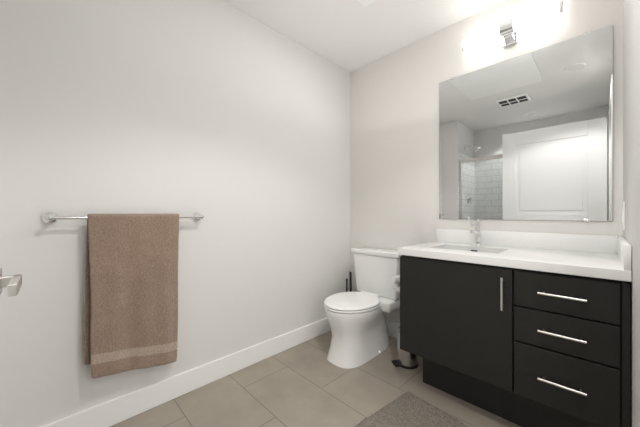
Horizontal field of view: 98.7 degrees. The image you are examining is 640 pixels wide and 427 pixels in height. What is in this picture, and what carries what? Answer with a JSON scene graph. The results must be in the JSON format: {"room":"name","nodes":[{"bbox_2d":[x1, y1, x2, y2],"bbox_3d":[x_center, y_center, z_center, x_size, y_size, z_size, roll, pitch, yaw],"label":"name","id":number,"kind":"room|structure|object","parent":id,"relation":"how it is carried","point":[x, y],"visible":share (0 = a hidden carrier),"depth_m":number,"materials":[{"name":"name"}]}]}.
{"room":"bathroom","nodes":[
{"label":"bathroom","id":0,"kind":"room"},
{"bbox_2d":[0,268,21,296],"bbox_3d":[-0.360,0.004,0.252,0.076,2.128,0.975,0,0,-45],"label":"door handle","id":1,"kind":"structure","parent":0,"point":[12,283],"depth_m":0.55,"materials":[{"name":"silver metal"}]},
{"bbox_2d":[0,0,349,426],"bbox_3d":[-0.838,-0.165,1.716,3.320,2.490,0.120,0,0,-45],"label":"wall","id":2,"kind":"structure","parent":0,"point":[229,123],"depth_m":1.60,"materials":[{"name":"white paint"}]},
{"bbox_2d":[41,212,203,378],"bbox_3d":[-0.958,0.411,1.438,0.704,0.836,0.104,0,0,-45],"label":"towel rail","id":3,"kind":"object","parent":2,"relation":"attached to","point":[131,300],"visible":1,"depth_m":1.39,"materials":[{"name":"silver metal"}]},
{"bbox_2d":[83,213,179,378],"bbox_3d":[-0.948,0.416,1.418,0.410,0.833,0.061,0,0,-44],"label":"towel","id":4,"kind":"object","parent":3,"relation":"hanging from","point":[131,300],"depth_m":1.39,"materials":[{"name":"brown fabric"}]},
{"bbox_2d":[41,318,330,426],"bbox_3d":[-0.436,1.015,1.863,2.300,0.130,0.234,0,0,-45],"label":"baseboard","id":5,"kind":"structure","parent":2,"relation":"attached to","point":[112,412],"depth_m":1.63,"materials":[{"name":"white paint"}]},
{"bbox_2d":[110,331,520,426],"bbox_3d":[-0.152,1.130,1.018,3.320,0.100,2.076,0,0,-45],"label":"floor","id":6,"kind":"structure","parent":0,"point":[306,384],"depth_m":1.62,"materials":[{"name":"tile"}]},
{"bbox_2d":[349,272,351,291],"bbox_3d":[0.300,0.824,2.648,0.112,0.512,0.112,0,0,-45],"label":"plunger","id":7,"kind":"object","parent":6,"relation":"on","point":[350,273],"visible":0.27,"depth_m":2.66,"materials":[{"name":"black rubber"}]},
{"bbox_2d":[324,247,401,368],"bbox_3d":[0.332,0.694,2.192,0.721,0.773,0.472,0,0,-45],"label":"toilet","id":8,"kind":"object","parent":6,"relation":"on","point":[359,328],"visible":0.94,"depth_m":2.08,"materials":[{"name":"white ceramic"}]},
{"bbox_2d":[391,326,417,368],"bbox_3d":[0.612,0.950,1.973,0.181,0.260,0.161,0,0,-45],"label":"trash can","id":9,"kind":"object","parent":6,"relation":"on","point":[406,360],"visible":0.54,"depth_m":1.93,"materials":[{"name":"silver metal"}]},
{"bbox_2d":[354,391,467,426],"bbox_3d":[0.364,1.066,1.208,0.804,0.020,0.524,0,0,-38],"label":"rug","id":10,"kind":"object","parent":6,"relation":"on","point":[408,409],"visible":1,"depth_m":1.44,"materials":[{"name":"beige fabric"}]},
{"bbox_2d":[391,217,631,426],"bbox_3d":[0.981,0.551,1.615,0.620,1.058,1.095,0,0,-45],"label":"bathroom vanity","id":11,"kind":"object","parent":6,"relation":"on","point":[526,329],"visible":1,"depth_m":1.32,"materials":[{"name":"black wood"}]},
{"bbox_2d":[397,228,631,281],"bbox_3d":[1.034,0.209,1.577,0.597,0.182,0.966,0,0,-44],"label":"countertop","id":12,"kind":"structure","parent":11,"relation":"on","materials":[{"name":"white stone"}]},
{"bbox_2d":[467,217,482,245],"bbox_3d":[1.014,0.118,1.821,0.155,0.193,0.085,0,0,-44],"label":"faucet","id":13,"kind":"object","parent":12,"relation":"on","point":[477,225],"depth_m":1.83,"materials":[{"name":"silver metal"}]},
{"bbox_2d":[222,0,503,71],"bbox_3d":[-0.152,-1.456,1.018,3.320,0.107,2.076,0,0,-45],"label":"ceiling","id":14,"kind":"structure","parent":0,"point":[350,35],"depth_m":2.02,"materials":[{"name":"white paint"}]},
{"bbox_2d":[350,0,622,323],"bbox_3d":[0.989,-0.165,2.140,0.120,2.490,1.836,0,0,-45],"label":"wall","id":15,"kind":"structure","parent":0,"point":[394,150],"depth_m":2.21,"materials":[{"name":"white paint"}]},
{"bbox_2d":[386,320,399,338],"bbox_3d":[0.635,1.015,2.404,0.014,0.130,0.936,0,0,-45],"label":"baseboard","id":16,"kind":"structure","parent":15,"relation":"attached to","point":[392,327],"depth_m":2.40,"materials":[{"name":"white paint"}]},
{"bbox_2d":[461,0,562,50],"bbox_3d":[1.196,-1.155,1.748,0.131,0.120,0.524,0,0,-45],"label":"sconce","id":17,"kind":"object","parent":15,"relation":"attached to","point":[506,31],"visible":1,"depth_m":1.71,"materials":[{"name":"silver metal"}]},
{"bbox_2d":[439,25,612,221],"bbox_3d":[1.239,-0.482,1.790,0.009,1.057,0.915,0,0,-45],"label":"mirror","id":18,"kind":"object","parent":15,"relation":"attached to","point":[528,136],"visible":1,"depth_m":1.70,"materials":[{"name":"clear glass"}]},
{"bbox_2d":[623,0,639,426],"bbox_3d":[0.533,-0.165,0.321,3.320,2.490,0.120,0,0,-45],"label":"wall","id":19,"kind":"structure","parent":0,"point":[631,107],"depth_m":0.99,"materials":[{"name":"white paint"}]},
{"bbox_2d":[622,201,624,229],"bbox_3d":[1.479,0.010,1.341,0.076,0.140,0.010,0,0,-45],"label":"switch plate","id":20,"kind":"object","parent":19,"relation":"attached to","point":[623,215],"visible":1,"depth_m":1.32,"materials":[{"name":"white plastic"}]}
]}

* **Your task**:
Leave out the pictures, and give all the records again exactly.

* **Answer to this problem**:
Horizontal field of view: 98.7 degrees. The image you are examining is 640 pixels wide and 427 pixels in height. What is in this picture, and what carries what? Answer with a JSON scene graph. The results must be in the JSON format: {"room":"name","nodes":[{"bbox_2d":[x1, y1, x2, y2],"bbox_3d":[x_center, y_center, z_center, x_size, y_size, z_size, roll, pitch, yaw],"label":"name","id":number,"kind":"room|structure|object","parent":id,"relation":"how it is carried","point":[x, y],"visible":share (0 = a hidden carrier),"depth_m":number,"materials":[{"name":"name"}]}]}.
{"room":"bathroom","nodes":[
{"label":"bathroom","id":0,"kind":"room"},
{"bbox_2d":[0,268,21,296],"bbox_3d":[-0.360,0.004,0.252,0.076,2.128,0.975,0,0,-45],"label":"door handle","id":1,"kind":"structure","parent":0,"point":[12,283],"depth_m":0.55,"materials":[{"name":"silver metal"}]},
{"bbox_2d":[0,0,349,426],"bbox_3d":[-0.838,-0.165,1.716,3.320,2.490,0.120,0,0,-45],"label":"wall","id":2,"kind":"structure","parent":0,"point":[229,123],"depth_m":1.60,"materials":[{"name":"white paint"}]},
{"bbox_2d":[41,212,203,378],"bbox_3d":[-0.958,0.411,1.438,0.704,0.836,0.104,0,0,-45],"label":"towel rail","id":3,"kind":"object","parent":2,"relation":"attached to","point":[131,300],"visible":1,"depth_m":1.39,"materials":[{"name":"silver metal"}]},
{"bbox_2d":[83,213,179,378],"bbox_3d":[-0.948,0.416,1.418,0.410,0.833,0.061,0,0,-44],"label":"towel","id":4,"kind":"object","parent":3,"relation":"hanging from","point":[131,300],"depth_m":1.39,"materials":[{"name":"brown fabric"}]},
{"bbox_2d":[41,318,330,426],"bbox_3d":[-0.436,1.015,1.863,2.300,0.130,0.234,0,0,-45],"label":"baseboard","id":5,"kind":"structure","parent":2,"relation":"attached to","point":[112,412],"depth_m":1.63,"materials":[{"name":"white paint"}]},
{"bbox_2d":[110,331,520,426],"bbox_3d":[-0.152,1.130,1.018,3.320,0.100,2.076,0,0,-45],"label":"floor","id":6,"kind":"structure","parent":0,"point":[306,384],"depth_m":1.62,"materials":[{"name":"tile"}]},
{"bbox_2d":[349,272,351,291],"bbox_3d":[0.300,0.824,2.648,0.112,0.512,0.112,0,0,-45],"label":"plunger","id":7,"kind":"object","parent":6,"relation":"on","point":[350,273],"visible":0.27,"depth_m":2.66,"materials":[{"name":"black rubber"}]},
{"bbox_2d":[324,247,401,368],"bbox_3d":[0.332,0.694,2.192,0.721,0.773,0.472,0,0,-45],"label":"toilet","id":8,"kind":"object","parent":6,"relation":"on","point":[359,328],"visible":0.94,"depth_m":2.08,"materials":[{"name":"white ceramic"}]},
{"bbox_2d":[391,326,417,368],"bbox_3d":[0.612,0.950,1.973,0.181,0.260,0.161,0,0,-45],"label":"trash can","id":9,"kind":"object","parent":6,"relation":"on","point":[406,360],"visible":0.54,"depth_m":1.93,"materials":[{"name":"silver metal"}]},
{"bbox_2d":[354,391,467,426],"bbox_3d":[0.364,1.066,1.208,0.804,0.020,0.524,0,0,-38],"label":"rug","id":10,"kind":"object","parent":6,"relation":"on","point":[408,409],"visible":1,"depth_m":1.44,"materials":[{"name":"beige fabric"}]},
{"bbox_2d":[391,217,631,426],"bbox_3d":[0.981,0.551,1.615,0.620,1.058,1.095,0,0,-45],"label":"bathroom vanity","id":11,"kind":"object","parent":6,"relation":"on","point":[526,329],"visible":1,"depth_m":1.32,"materials":[{"name":"black wood"}]},
{"bbox_2d":[397,228,631,281],"bbox_3d":[1.034,0.209,1.577,0.597,0.182,0.966,0,0,-44],"label":"countertop","id":12,"kind":"structure","parent":11,"relation":"on","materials":[{"name":"white stone"}]},
{"bbox_2d":[467,217,482,245],"bbox_3d":[1.014,0.118,1.821,0.155,0.193,0.085,0,0,-44],"label":"faucet","id":13,"kind":"object","parent":12,"relation":"on","point":[477,225],"depth_m":1.83,"materials":[{"name":"silver metal"}]},
{"bbox_2d":[222,0,503,71],"bbox_3d":[-0.152,-1.456,1.018,3.320,0.107,2.076,0,0,-45],"label":"ceiling","id":14,"kind":"structure","parent":0,"point":[350,35],"depth_m":2.02,"materials":[{"name":"white paint"}]},
{"bbox_2d":[350,0,622,323],"bbox_3d":[0.989,-0.165,2.140,0.120,2.490,1.836,0,0,-45],"label":"wall","id":15,"kind":"structure","parent":0,"point":[394,150],"depth_m":2.21,"materials":[{"name":"white paint"}]},
{"bbox_2d":[386,320,399,338],"bbox_3d":[0.635,1.015,2.404,0.014,0.130,0.936,0,0,-45],"label":"baseboard","id":16,"kind":"structure","parent":15,"relation":"attached to","point":[392,327],"depth_m":2.40,"materials":[{"name":"white paint"}]},
{"bbox_2d":[461,0,562,50],"bbox_3d":[1.196,-1.155,1.748,0.131,0.120,0.524,0,0,-45],"label":"sconce","id":17,"kind":"object","parent":15,"relation":"attached to","point":[506,31],"visible":1,"depth_m":1.71,"materials":[{"name":"silver metal"}]},
{"bbox_2d":[439,25,612,221],"bbox_3d":[1.239,-0.482,1.790,0.009,1.057,0.915,0,0,-45],"label":"mirror","id":18,"kind":"object","parent":15,"relation":"attached to","point":[528,136],"visible":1,"depth_m":1.70,"materials":[{"name":"clear glass"}]},
{"bbox_2d":[623,0,639,426],"bbox_3d":[0.533,-0.165,0.321,3.320,2.490,0.120,0,0,-45],"label":"wall","id":19,"kind":"structure","parent":0,"point":[631,107],"depth_m":0.99,"materials":[{"name":"white paint"}]},
{"bbox_2d":[622,201,624,229],"bbox_3d":[1.479,0.010,1.341,0.076,0.140,0.010,0,0,-45],"label":"switch plate","id":20,"kind":"object","parent":19,"relation":"attached to","point":[623,215],"visible":1,"depth_m":1.32,"materials":[{"name":"white plastic"}]}
]}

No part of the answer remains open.